● What is being asked
Please repeat every entry exactly as given, apart from dropping the images.

● Data supplied
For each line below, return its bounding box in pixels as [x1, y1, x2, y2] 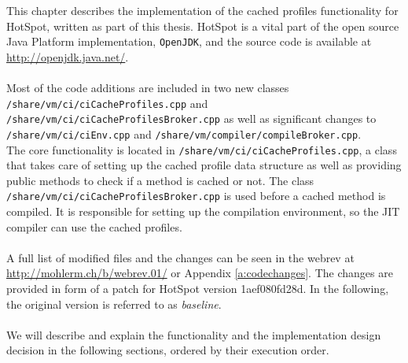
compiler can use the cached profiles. [6, 218, 182, 235]
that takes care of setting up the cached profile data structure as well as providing [6, 157, 402, 173]
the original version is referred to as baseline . [6, 295, 222, 312]
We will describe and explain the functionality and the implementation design [6, 326, 381, 343]
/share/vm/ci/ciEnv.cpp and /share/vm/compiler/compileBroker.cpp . [6, 125, 362, 142]
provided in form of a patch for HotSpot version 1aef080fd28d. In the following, [6, 280, 389, 297]
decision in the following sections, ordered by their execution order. [6, 342, 329, 358]
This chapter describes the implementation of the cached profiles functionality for [6, 2, 399, 18]
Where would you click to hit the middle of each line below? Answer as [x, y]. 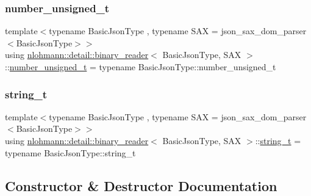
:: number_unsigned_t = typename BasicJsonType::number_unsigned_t [141, 67]
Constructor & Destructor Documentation [141, 185]
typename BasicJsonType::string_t [70, 152]
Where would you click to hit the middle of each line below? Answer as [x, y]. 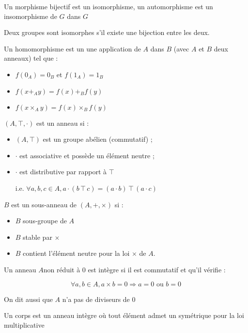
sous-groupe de [45, 221]
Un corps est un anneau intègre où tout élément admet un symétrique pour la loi [124, 315]
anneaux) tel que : [31, 58]
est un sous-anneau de [44, 204]
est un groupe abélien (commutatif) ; [98, 139]
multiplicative [24, 325]
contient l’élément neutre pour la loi [76, 253]
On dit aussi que [28, 299]
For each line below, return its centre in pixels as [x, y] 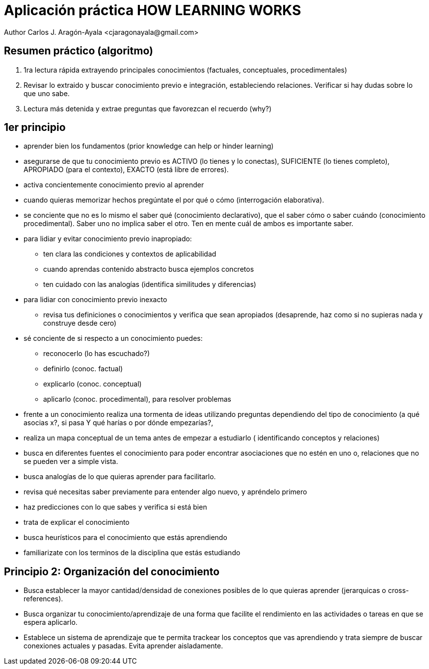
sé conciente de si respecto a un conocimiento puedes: [113, 338]
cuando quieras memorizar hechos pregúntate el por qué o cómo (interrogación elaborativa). [174, 200]
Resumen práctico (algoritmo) [79, 51]
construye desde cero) [80, 323]
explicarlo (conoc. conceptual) [93, 384]
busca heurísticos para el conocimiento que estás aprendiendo [125, 538]
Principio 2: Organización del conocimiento [112, 571]
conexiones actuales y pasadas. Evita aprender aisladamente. [123, 646]
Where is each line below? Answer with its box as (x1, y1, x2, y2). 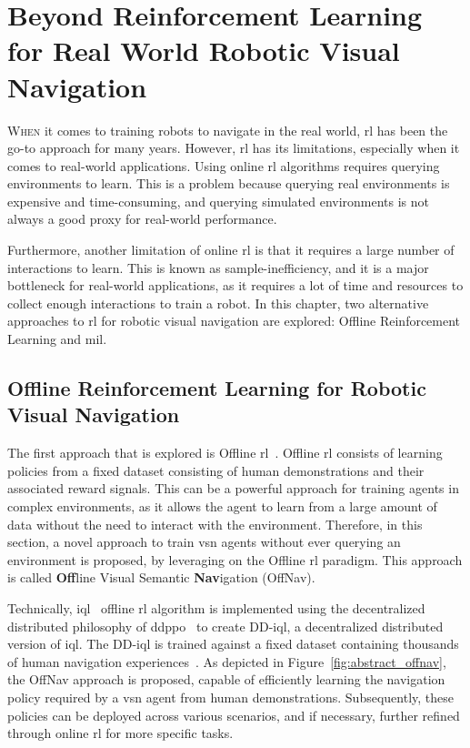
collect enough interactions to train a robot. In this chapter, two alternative (7, 293, 429, 312)
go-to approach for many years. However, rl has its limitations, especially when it (7, 138, 460, 157)
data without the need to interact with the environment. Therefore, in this (7, 514, 423, 533)
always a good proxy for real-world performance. (7, 209, 277, 228)
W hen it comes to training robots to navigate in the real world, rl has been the (7, 120, 448, 139)
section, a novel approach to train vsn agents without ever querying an (7, 532, 401, 551)
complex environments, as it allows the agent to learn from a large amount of (7, 497, 437, 515)
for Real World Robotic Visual (7, 32, 400, 69)
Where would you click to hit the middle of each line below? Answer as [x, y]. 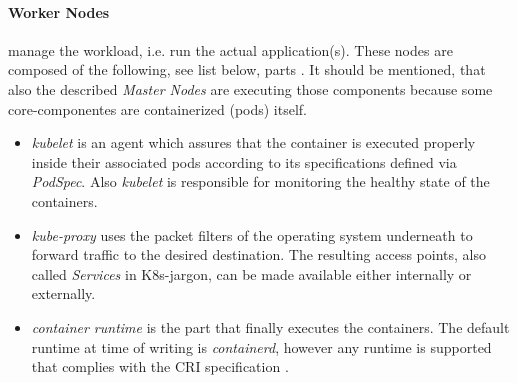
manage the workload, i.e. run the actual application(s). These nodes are [230, 49]
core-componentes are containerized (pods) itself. [157, 108]
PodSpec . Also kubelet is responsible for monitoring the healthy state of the [260, 181]
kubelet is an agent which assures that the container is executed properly [253, 142]
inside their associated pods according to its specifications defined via [244, 161]
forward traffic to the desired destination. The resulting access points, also [258, 254]
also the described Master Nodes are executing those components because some [250, 88]
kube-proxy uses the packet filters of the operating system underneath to [252, 234]
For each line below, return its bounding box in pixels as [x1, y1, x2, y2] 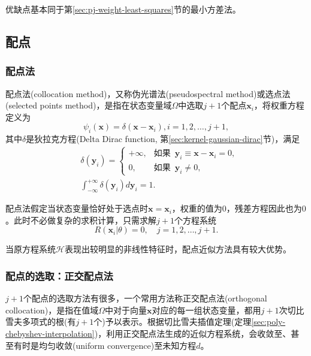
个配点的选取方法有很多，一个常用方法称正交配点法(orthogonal [23, 292, 267, 304]
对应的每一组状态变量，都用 [152, 303, 261, 316]
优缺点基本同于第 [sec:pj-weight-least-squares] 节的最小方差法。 [5, 3, 241, 15]
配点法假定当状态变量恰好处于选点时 [5, 202, 148, 215]
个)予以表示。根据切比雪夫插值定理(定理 [93, 315, 252, 328]
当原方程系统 [5, 243, 56, 255]
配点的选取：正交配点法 [5, 268, 113, 283]
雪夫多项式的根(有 [5, 315, 76, 328]
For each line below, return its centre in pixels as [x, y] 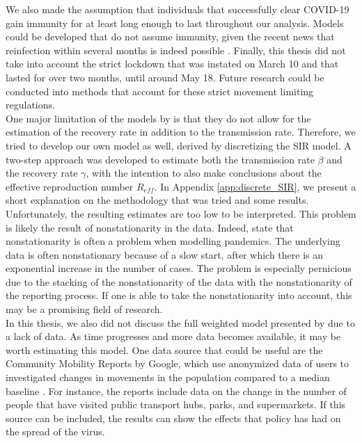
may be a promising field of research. [84, 309]
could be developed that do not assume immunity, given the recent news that [170, 37]
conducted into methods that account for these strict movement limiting [160, 91]
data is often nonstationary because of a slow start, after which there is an [164, 254]
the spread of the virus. [55, 432]
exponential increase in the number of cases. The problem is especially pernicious [179, 268]
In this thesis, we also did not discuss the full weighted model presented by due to [180, 322]
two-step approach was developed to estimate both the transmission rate [160, 159]
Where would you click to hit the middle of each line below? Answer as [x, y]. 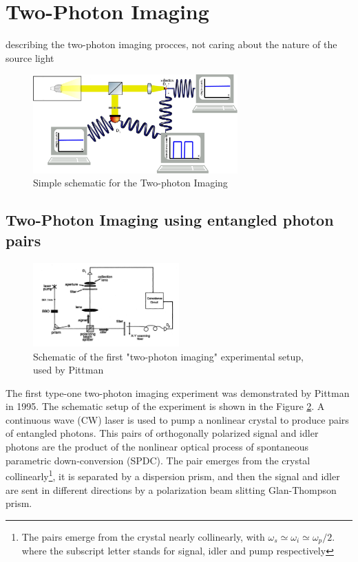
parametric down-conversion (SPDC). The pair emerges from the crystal [158, 460]
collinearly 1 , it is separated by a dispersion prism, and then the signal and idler [173, 475]
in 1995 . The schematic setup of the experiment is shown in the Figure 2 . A [165, 406]
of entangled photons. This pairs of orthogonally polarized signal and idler [162, 433]
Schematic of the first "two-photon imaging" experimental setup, [168, 356]
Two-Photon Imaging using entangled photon [170, 220]
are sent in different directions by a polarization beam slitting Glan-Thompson [171, 489]
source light [30, 57]
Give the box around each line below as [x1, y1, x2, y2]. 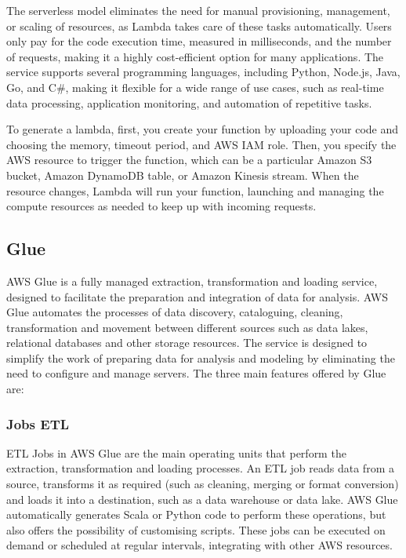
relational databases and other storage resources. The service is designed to [6, 334, 368, 351]
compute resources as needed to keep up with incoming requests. [6, 198, 317, 214]
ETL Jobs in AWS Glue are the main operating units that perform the [6, 444, 346, 461]
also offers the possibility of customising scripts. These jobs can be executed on [6, 521, 386, 538]
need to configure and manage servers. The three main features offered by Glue [6, 365, 386, 381]
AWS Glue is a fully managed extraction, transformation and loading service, [6, 272, 378, 289]
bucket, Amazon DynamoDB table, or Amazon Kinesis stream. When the [6, 166, 359, 183]
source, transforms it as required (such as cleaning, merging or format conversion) [6, 476, 399, 492]
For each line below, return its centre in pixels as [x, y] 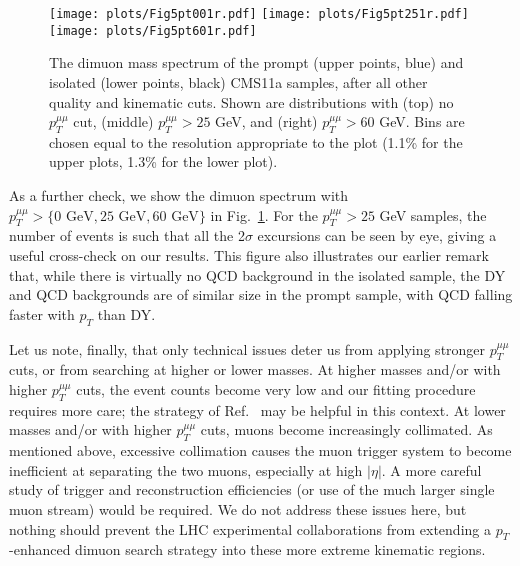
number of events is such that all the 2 [127, 235]
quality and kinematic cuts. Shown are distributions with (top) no [251, 101]
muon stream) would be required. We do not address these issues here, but [238, 509]
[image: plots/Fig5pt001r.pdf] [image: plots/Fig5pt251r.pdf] [259, 14]
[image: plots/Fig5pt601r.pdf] [153, 30]
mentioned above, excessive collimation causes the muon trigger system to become [260, 450]
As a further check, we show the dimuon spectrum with [179, 195]
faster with [42, 313]

● Your response
For each line below, return its bounding box in pixels as [x1, y1, x2, y2] 
compiler can use the cached profiles. [6, 218, 182, 235]
that takes care of setting up the cached profile data structure as well as providing [6, 157, 402, 173]
the original version is referred to as baseline . [6, 295, 222, 312]
We will describe and explain the functionality and the implementation design [6, 326, 381, 343]
/share/vm/ci/ciEnv.cpp and /share/vm/compiler/compileBroker.cpp . [6, 125, 362, 142]
provided in form of a patch for HotSpot version 1aef080fd28d. In the following, [6, 280, 389, 297]
decision in the following sections, ordered by their execution order. [6, 342, 329, 358]
This chapter describes the implementation of the cached profiles functionality for [6, 2, 399, 18]
Where would you click to hit the middle of each line below? Answer as [x, y]. 
:: number_unsigned_t = typename BasicJsonType::number_unsigned_t [141, 67]
Constructor & Destructor Documentation [141, 185]
typename BasicJsonType::string_t [70, 152]
Where would you click to hit the middle of each line below? Answer as [x, y]. 
sous-groupe de [45, 221]
Un corps est un anneau intègre où tout élément admet un symétrique pour la loi [124, 315]
anneaux) tel que : [31, 58]
est un sous-anneau de [44, 204]
est un groupe abélien (commutatif) ; [98, 139]
multiplicative [24, 325]
contient l’élément neutre pour la loi [76, 253]
On dit aussi que [28, 299]
For each line below, return its centre in pixels as [x, y] 
sé conciente de si respecto a un conocimiento puedes: [113, 338]
cuando quieras memorizar hechos pregúntate el por qué o cómo (interrogación elaborativa). [174, 200]
Resumen práctico (algoritmo) [79, 51]
construye desde cero) [80, 323]
explicarlo (conoc. conceptual) [93, 384]
busca heurísticos para el conocimiento que estás aprendiendo [125, 538]
Principio 2: Organización del conocimiento [112, 571]
conexiones actuales y pasadas. Evita aprender aisladamente. [123, 646]
Where is each line below? Answer with its box as (x1, y1, x2, y2). 
collect enough interactions to train a robot. In this chapter, two alternative (7, 293, 429, 312)
go-to approach for many years. However, rl has its limitations, especially when it (7, 138, 460, 157)
data without the need to interact with the environment. Therefore, in this (7, 514, 423, 533)
always a good proxy for real-world performance. (7, 209, 277, 228)
W hen it comes to training robots to navigate in the real world, rl has been the (7, 120, 448, 139)
section, a novel approach to train vsn agents without ever querying an (7, 532, 401, 551)
complex environments, as it allows the agent to learn from a large amount of (7, 497, 437, 515)
for Real World Robotic Visual (7, 32, 400, 69)
Where would you click to hit the middle of each line below? Answer as [x, y]. 
manage the workload, i.e. run the actual application(s). These nodes are [230, 49]
core-componentes are containerized (pods) itself. [157, 108]
PodSpec . Also kubelet is responsible for monitoring the healthy state of the [260, 181]
kubelet is an agent which assures that the container is executed properly [253, 142]
inside their associated pods according to its specifications defined via [244, 161]
forward traffic to the desired destination. The resulting access points, also [258, 254]
also the described Master Nodes are executing those components because some [250, 88]
kube-proxy uses the packet filters of the operating system underneath to [252, 234]
For each line below, return its bounding box in pixels as [x1, y1, x2, y2] 
个配点的选取方法有很多，一个常用方法称正交配点法(orthogonal [23, 292, 267, 304]
对应的每一组状态变量，都用 [152, 303, 261, 316]
优缺点基本同于第 [sec:pj-weight-least-squares] 节的最小方差法。 [5, 3, 241, 15]
配点法假定当状态变量恰好处于选点时 [5, 202, 148, 215]
个)予以表示。根据切比雪夫插值定理(定理 [93, 315, 252, 328]
当原方程系统 [5, 243, 56, 255]
配点的选取：正交配点法 [5, 268, 113, 283]
雪夫多项式的根(有 [5, 315, 76, 328]
For each line below, return its centre in pixels as [x, y] 
may be a promising field of research. [84, 309]
could be developed that do not assume immunity, given the recent news that [170, 37]
conducted into methods that account for these strict movement limiting [160, 91]
data is often nonstationary because of a slow start, after which there is an [164, 254]
the spread of the virus. [55, 432]
exponential increase in the number of cases. The problem is especially pernicious [179, 268]
In this thesis, we also did not discuss the full weighted model presented by due to [180, 322]
two-step approach was developed to estimate both the transmission rate [160, 159]
Where would you click to hit the middle of each line below? Answer as [x, y]. 
parametric down-conversion (SPDC). The pair emerges from the crystal [158, 460]
collinearly 1 , it is separated by a dispersion prism, and then the signal and idler [173, 475]
in 1995 . The schematic setup of the experiment is shown in the Figure 2 . A [165, 406]
of entangled photons. This pairs of orthogonally polarized signal and idler [162, 433]
Schematic of the first "two-photon imaging" experimental setup, [168, 356]
Two-Photon Imaging using entangled photon [170, 220]
are sent in different directions by a polarization beam slitting Glan-Thompson [171, 489]
source light [30, 57]
Give the box around each line below as [x1, y1, x2, y2]. 
relational databases and other storage resources. The service is designed to [6, 334, 368, 351]
compute resources as needed to keep up with incoming requests. [6, 198, 317, 214]
ETL Jobs in AWS Glue are the main operating units that perform the [6, 444, 346, 461]
also offers the possibility of customising scripts. These jobs can be executed on [6, 521, 386, 538]
need to configure and manage servers. The three main features offered by Glue [6, 365, 386, 381]
AWS Glue is a fully managed extraction, transformation and loading service, [6, 272, 378, 289]
bucket, Amazon DynamoDB table, or Amazon Kinesis stream. When the [6, 166, 359, 183]
source, transforms it as required (such as cleaning, merging or format conversion) [6, 476, 399, 492]
For each line below, return its centre in pixels as [x, y] 
number of events is such that all the 2 [127, 235]
quality and kinematic cuts. Shown are distributions with (top) no [251, 101]
muon stream) would be required. We do not address these issues here, but [238, 509]
[image: plots/Fig5pt001r.pdf] [image: plots/Fig5pt251r.pdf] [259, 14]
[image: plots/Fig5pt601r.pdf] [153, 30]
mentioned above, excessive collimation causes the muon trigger system to become [260, 450]
As a further check, we show the dimuon spectrum with [179, 195]
faster with [42, 313]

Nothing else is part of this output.